*TASK DETAILS*
Show every line of the records below that contains the word "lobby".

*INFORMATION SUPPLIED*
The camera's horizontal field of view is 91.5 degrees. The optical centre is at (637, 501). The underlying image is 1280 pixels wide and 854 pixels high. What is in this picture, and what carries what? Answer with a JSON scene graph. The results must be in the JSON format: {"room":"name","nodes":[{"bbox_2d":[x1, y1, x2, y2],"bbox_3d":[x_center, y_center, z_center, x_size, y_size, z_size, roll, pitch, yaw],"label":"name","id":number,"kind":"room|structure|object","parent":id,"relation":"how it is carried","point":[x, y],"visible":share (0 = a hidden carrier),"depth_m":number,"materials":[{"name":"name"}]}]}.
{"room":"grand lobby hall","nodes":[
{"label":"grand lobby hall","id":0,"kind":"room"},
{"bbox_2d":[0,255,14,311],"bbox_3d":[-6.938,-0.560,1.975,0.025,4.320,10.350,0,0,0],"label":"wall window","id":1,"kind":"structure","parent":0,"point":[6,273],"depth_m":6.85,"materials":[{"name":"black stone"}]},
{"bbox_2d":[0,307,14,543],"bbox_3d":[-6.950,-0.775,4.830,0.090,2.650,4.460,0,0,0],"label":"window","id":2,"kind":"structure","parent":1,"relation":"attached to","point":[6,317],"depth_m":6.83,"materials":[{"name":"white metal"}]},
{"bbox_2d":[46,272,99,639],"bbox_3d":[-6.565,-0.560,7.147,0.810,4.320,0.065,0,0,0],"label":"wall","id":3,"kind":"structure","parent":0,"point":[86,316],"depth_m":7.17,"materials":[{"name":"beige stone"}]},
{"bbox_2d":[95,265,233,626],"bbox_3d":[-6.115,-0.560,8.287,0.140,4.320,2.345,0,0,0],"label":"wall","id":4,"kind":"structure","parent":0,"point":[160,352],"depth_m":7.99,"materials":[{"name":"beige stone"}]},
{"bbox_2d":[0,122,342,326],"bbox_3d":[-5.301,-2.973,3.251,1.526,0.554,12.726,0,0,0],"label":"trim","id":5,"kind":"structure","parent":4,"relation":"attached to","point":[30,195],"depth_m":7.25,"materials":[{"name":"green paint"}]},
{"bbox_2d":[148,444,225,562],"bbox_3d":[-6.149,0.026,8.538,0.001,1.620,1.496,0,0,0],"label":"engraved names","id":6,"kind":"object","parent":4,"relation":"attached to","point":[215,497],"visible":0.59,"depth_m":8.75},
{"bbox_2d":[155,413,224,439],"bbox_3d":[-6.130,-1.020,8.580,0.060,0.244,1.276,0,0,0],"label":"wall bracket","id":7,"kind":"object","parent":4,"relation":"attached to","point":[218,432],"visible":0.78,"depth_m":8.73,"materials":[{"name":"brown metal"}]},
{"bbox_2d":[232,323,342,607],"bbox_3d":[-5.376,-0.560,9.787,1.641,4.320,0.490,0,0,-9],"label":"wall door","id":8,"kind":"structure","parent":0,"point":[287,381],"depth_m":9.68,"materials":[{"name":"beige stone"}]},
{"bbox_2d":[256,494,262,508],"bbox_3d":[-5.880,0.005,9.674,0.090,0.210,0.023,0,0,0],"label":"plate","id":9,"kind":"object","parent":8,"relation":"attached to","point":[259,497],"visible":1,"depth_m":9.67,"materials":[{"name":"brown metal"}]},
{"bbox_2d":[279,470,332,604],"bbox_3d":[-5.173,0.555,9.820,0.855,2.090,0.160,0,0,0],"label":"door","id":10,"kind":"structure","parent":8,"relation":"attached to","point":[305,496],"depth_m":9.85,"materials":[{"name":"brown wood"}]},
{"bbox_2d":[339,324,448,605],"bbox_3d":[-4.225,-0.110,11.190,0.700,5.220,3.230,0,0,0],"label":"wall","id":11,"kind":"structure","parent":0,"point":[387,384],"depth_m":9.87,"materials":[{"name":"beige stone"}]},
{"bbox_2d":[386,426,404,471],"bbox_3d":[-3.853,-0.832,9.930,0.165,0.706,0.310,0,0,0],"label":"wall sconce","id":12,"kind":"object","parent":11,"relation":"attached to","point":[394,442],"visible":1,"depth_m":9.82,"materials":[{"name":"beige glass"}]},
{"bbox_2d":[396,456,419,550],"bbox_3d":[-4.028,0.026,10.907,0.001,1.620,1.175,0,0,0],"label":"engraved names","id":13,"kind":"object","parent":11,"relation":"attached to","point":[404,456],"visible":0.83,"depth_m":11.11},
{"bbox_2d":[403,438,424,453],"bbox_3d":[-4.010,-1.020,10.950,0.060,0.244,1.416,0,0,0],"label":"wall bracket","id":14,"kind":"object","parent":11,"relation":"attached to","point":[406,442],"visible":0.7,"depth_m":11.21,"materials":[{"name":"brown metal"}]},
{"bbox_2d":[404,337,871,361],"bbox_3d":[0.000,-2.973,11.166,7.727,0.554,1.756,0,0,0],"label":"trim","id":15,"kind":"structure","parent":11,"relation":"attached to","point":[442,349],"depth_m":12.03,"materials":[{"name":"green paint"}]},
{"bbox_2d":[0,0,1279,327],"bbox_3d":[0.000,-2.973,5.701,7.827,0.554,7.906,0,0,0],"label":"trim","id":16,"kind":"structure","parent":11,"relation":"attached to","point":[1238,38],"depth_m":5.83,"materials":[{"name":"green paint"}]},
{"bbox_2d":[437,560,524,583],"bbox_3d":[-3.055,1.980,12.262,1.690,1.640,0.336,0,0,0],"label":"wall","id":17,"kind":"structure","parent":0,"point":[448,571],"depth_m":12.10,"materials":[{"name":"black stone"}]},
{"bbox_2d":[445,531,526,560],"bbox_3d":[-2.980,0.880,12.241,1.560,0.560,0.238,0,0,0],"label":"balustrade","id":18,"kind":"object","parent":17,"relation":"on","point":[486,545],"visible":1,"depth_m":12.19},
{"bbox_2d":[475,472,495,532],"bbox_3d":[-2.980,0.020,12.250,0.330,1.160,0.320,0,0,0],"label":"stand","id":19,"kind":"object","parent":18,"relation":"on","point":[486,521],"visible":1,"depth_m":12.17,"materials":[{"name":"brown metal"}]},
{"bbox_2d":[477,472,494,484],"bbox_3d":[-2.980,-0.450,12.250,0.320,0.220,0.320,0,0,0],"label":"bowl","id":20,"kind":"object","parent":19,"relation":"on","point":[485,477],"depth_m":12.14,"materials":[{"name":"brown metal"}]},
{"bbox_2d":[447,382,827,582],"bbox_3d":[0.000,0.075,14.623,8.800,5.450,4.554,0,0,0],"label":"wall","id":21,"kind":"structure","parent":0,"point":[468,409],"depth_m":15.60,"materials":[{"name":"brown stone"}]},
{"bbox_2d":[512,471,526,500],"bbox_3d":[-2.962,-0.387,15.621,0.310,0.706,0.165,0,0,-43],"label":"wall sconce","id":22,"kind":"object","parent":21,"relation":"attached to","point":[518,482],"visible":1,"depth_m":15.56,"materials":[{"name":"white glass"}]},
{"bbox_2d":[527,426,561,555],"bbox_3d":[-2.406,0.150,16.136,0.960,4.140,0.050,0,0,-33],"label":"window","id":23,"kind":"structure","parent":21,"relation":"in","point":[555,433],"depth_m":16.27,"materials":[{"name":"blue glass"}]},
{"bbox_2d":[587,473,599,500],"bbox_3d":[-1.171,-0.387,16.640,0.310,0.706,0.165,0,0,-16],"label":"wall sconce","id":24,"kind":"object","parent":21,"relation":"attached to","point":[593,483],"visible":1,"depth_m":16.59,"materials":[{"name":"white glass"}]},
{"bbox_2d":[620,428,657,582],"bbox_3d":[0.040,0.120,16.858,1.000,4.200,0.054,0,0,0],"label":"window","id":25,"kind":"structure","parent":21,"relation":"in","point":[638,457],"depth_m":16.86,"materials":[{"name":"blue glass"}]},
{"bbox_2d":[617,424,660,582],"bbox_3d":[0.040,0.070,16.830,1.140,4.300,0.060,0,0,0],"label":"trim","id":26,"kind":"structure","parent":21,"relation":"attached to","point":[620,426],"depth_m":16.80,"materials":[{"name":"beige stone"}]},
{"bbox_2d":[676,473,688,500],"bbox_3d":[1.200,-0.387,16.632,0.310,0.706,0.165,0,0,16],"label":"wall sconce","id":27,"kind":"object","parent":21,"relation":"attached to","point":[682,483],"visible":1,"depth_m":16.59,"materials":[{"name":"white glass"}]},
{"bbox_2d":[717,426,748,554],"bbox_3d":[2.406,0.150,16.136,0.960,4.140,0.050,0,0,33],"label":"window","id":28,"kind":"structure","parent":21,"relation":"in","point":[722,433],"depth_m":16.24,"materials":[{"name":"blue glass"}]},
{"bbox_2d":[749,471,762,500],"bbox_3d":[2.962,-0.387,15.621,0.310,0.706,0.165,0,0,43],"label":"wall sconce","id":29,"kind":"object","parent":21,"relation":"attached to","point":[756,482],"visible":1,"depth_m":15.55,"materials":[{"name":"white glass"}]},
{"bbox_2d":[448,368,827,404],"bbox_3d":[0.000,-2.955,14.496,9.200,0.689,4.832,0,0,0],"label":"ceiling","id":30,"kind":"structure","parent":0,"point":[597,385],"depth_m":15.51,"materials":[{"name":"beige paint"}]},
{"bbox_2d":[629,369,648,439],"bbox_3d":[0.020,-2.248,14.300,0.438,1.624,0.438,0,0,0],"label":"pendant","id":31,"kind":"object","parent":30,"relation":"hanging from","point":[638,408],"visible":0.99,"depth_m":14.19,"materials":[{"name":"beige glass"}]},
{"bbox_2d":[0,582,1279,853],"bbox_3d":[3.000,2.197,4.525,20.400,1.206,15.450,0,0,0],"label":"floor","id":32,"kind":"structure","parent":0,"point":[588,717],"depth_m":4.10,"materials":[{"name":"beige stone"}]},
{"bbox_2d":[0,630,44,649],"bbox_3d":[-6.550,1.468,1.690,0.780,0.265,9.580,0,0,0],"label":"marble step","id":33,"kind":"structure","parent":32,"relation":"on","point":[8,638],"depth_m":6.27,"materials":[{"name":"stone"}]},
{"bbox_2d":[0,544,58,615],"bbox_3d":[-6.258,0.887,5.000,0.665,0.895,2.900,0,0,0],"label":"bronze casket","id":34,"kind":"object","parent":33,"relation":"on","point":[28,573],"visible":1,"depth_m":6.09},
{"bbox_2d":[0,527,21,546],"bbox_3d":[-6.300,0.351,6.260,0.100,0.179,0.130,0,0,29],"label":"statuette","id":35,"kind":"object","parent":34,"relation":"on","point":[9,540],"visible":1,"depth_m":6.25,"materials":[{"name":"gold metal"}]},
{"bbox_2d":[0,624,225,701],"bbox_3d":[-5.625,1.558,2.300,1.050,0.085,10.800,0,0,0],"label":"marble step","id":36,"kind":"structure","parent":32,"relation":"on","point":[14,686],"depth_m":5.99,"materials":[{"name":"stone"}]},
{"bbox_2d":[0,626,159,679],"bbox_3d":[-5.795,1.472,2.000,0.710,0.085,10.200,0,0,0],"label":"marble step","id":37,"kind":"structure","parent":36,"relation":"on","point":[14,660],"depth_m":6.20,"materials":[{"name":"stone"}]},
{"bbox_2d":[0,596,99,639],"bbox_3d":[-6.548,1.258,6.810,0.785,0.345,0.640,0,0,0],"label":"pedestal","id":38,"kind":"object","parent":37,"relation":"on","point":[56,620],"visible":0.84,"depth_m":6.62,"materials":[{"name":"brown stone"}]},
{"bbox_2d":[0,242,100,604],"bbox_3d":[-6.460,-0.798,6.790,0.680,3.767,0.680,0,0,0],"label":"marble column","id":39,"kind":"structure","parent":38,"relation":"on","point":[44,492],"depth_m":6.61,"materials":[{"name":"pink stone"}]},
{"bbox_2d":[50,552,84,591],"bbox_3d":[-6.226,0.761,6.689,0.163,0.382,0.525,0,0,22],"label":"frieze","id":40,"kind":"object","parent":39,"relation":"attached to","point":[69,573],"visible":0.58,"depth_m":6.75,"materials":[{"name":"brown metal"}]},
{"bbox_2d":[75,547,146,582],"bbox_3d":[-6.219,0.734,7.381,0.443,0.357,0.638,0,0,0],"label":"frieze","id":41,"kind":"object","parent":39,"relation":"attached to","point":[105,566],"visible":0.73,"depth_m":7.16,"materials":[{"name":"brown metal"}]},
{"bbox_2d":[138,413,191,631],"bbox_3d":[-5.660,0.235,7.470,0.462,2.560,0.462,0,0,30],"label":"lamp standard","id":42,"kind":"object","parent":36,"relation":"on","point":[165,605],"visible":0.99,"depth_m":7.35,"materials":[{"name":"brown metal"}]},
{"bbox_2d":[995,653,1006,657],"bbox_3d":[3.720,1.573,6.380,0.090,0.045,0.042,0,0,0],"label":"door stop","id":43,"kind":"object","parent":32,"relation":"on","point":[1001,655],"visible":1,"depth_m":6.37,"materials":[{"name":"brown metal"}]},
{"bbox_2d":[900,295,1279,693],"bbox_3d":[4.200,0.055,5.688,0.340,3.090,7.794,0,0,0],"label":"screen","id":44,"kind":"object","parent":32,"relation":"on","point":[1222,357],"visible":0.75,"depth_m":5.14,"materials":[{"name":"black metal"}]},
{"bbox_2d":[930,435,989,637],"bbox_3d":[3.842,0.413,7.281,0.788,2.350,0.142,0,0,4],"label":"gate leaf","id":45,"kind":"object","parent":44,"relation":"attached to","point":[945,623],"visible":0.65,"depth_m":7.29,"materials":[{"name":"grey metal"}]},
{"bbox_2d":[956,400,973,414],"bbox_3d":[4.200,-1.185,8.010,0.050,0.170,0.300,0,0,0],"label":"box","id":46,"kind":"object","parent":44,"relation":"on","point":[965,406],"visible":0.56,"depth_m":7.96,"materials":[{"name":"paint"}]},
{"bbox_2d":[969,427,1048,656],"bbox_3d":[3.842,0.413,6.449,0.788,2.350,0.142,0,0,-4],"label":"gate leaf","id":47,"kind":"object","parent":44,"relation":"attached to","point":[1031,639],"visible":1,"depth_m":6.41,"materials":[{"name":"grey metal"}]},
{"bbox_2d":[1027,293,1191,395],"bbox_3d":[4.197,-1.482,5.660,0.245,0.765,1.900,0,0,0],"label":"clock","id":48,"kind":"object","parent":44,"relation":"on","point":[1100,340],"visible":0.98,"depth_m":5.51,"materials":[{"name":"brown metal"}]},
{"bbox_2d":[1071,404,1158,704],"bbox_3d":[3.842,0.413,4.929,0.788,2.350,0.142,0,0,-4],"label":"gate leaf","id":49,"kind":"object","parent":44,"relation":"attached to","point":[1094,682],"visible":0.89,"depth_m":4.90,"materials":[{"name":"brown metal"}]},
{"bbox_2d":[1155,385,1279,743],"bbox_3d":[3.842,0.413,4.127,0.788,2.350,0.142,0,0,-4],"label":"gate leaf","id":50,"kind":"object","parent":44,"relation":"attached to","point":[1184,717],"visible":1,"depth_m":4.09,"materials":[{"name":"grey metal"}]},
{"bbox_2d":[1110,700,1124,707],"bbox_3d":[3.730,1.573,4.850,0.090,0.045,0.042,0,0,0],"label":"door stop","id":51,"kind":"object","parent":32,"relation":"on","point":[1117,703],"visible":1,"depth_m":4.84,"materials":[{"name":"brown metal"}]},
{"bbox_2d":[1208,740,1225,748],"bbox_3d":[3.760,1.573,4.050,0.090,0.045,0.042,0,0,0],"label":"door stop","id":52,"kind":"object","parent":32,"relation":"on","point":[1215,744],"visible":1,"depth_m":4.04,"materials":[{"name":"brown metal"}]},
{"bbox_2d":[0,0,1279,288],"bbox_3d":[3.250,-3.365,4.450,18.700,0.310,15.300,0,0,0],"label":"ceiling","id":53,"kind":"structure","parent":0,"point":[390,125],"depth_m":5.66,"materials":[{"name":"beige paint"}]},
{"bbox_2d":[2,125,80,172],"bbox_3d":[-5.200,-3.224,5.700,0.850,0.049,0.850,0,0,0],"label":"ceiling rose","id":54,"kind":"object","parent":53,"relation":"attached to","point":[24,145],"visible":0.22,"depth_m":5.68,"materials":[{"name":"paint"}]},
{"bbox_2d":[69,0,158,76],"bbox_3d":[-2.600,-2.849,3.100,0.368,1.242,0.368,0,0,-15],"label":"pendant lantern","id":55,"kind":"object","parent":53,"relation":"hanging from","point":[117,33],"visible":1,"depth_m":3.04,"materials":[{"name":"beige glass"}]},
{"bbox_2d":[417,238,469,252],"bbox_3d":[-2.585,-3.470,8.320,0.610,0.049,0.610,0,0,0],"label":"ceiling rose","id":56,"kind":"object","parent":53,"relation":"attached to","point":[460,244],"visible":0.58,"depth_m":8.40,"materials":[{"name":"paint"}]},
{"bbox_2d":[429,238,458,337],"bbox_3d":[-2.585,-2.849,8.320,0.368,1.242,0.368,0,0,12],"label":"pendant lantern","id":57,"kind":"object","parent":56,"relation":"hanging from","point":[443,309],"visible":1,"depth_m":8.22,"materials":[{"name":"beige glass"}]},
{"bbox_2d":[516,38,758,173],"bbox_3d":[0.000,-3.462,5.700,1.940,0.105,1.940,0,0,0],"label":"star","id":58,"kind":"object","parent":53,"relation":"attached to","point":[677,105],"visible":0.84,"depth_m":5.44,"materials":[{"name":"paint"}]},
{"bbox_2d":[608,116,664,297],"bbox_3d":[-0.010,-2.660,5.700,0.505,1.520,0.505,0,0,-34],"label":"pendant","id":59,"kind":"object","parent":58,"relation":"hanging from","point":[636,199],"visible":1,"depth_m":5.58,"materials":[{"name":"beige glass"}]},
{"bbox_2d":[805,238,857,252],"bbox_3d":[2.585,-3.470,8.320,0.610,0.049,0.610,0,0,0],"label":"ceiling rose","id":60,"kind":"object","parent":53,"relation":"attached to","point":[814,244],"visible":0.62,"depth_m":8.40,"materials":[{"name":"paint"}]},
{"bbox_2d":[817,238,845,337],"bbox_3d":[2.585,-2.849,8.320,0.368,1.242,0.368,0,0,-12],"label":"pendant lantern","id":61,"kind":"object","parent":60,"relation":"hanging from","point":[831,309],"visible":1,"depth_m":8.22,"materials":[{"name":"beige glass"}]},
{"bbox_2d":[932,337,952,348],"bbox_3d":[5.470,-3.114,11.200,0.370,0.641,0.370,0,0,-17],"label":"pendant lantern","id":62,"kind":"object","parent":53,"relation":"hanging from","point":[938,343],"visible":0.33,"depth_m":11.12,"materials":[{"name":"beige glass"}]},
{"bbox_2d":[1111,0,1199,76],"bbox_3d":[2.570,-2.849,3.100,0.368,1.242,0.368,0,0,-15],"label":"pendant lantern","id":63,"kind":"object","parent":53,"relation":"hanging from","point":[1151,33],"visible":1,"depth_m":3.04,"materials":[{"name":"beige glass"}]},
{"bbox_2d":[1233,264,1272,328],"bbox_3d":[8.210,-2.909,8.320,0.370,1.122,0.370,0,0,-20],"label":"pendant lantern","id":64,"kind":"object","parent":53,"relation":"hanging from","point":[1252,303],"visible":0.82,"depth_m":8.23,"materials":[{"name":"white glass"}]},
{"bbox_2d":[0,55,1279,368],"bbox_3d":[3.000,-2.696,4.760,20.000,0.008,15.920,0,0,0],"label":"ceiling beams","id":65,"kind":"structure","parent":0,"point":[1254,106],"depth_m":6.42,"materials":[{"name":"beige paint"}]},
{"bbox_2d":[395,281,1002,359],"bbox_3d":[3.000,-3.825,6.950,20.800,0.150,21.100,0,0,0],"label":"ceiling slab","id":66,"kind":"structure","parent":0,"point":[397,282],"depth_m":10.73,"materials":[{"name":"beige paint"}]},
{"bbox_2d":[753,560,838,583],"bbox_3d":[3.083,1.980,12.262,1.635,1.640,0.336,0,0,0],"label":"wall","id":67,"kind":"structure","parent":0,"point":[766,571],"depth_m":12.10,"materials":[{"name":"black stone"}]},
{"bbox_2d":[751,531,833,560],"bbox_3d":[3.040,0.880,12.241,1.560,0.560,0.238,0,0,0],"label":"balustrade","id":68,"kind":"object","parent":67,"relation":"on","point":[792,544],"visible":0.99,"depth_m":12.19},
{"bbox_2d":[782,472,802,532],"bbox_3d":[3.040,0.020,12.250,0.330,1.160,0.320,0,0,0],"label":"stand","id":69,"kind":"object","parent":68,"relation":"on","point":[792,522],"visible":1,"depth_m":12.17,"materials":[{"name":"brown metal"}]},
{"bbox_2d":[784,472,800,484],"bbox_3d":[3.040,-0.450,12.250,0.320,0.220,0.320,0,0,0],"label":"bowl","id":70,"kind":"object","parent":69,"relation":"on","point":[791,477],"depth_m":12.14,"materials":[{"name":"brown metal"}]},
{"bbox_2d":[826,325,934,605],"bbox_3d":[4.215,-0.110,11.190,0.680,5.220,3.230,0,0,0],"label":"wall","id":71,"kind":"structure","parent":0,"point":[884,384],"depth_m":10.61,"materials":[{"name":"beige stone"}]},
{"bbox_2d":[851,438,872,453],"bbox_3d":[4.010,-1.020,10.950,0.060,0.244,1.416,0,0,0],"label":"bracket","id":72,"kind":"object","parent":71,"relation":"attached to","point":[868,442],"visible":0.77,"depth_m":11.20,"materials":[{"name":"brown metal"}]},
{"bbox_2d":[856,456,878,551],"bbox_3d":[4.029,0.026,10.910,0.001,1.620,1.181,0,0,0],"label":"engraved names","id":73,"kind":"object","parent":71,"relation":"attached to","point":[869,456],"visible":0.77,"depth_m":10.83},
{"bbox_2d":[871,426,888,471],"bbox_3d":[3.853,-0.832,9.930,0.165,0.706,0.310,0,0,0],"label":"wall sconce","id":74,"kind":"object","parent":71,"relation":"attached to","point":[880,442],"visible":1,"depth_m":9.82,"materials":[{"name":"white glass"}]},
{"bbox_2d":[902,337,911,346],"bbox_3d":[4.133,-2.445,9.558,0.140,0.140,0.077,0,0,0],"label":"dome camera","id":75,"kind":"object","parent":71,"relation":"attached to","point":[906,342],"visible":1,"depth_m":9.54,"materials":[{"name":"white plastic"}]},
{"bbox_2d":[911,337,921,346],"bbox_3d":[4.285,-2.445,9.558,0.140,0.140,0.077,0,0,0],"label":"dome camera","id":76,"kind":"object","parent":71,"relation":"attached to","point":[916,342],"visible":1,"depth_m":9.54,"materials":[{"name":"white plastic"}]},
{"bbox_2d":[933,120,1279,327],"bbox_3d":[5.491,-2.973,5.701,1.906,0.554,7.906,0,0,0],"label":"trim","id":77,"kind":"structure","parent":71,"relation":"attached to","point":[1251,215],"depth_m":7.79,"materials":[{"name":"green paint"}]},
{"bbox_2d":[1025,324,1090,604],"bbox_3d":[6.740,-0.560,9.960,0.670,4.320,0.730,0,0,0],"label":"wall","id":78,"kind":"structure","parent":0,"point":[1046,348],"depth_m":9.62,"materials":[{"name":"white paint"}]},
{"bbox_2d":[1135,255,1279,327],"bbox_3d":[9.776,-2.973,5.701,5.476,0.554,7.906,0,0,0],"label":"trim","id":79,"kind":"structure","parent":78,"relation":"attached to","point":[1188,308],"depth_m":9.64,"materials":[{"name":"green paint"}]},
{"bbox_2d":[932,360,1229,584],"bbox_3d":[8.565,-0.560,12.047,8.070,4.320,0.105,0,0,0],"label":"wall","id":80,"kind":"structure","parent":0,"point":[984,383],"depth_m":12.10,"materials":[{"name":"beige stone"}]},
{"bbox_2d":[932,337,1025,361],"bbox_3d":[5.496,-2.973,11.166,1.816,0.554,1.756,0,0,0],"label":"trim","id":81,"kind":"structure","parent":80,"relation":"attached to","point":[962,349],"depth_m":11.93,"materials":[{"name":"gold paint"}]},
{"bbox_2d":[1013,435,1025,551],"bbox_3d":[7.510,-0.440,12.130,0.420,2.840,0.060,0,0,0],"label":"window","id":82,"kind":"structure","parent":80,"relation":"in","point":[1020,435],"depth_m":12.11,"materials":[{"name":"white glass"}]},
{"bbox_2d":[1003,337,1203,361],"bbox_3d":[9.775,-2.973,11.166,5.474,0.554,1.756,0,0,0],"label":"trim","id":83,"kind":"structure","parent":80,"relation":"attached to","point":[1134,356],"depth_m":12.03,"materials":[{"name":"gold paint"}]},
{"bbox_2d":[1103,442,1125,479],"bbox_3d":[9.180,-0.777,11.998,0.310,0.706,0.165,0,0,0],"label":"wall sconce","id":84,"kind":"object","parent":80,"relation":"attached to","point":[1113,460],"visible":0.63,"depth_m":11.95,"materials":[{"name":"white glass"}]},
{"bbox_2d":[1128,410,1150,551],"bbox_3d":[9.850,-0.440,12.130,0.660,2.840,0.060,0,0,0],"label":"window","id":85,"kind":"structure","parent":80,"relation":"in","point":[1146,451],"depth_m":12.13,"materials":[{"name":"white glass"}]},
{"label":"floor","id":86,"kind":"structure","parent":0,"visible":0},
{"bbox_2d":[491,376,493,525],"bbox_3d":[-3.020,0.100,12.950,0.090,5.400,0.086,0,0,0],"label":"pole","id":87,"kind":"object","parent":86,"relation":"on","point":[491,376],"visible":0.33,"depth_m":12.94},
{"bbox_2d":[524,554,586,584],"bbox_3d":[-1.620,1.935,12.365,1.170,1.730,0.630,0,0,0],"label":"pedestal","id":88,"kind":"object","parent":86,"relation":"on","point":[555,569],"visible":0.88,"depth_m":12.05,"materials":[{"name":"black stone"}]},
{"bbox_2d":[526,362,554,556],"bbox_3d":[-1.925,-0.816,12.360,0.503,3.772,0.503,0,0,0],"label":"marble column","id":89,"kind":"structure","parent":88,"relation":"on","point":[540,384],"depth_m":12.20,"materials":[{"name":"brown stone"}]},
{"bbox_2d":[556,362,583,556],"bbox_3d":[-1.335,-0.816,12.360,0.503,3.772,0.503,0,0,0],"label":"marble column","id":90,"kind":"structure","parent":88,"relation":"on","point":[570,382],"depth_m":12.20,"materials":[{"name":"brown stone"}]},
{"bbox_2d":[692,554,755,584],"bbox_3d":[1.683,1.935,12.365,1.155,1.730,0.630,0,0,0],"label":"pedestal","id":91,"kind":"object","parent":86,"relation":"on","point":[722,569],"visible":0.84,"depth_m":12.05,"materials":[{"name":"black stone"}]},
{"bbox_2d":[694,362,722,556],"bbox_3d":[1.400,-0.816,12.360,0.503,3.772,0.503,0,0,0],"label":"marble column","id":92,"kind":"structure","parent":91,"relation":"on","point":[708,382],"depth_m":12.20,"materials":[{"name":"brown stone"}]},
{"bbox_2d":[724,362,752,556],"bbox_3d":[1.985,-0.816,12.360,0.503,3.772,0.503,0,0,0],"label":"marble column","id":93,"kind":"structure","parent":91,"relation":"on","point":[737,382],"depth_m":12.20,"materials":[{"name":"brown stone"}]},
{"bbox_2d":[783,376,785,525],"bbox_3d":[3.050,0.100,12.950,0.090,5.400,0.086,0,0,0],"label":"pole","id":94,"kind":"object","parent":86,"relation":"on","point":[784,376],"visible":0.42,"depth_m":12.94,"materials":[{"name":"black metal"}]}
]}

*ANSWER BOX*
{"room":"grand lobby hall","nodes":[
{"label":"grand lobby hall","id":0,"kind":"room"},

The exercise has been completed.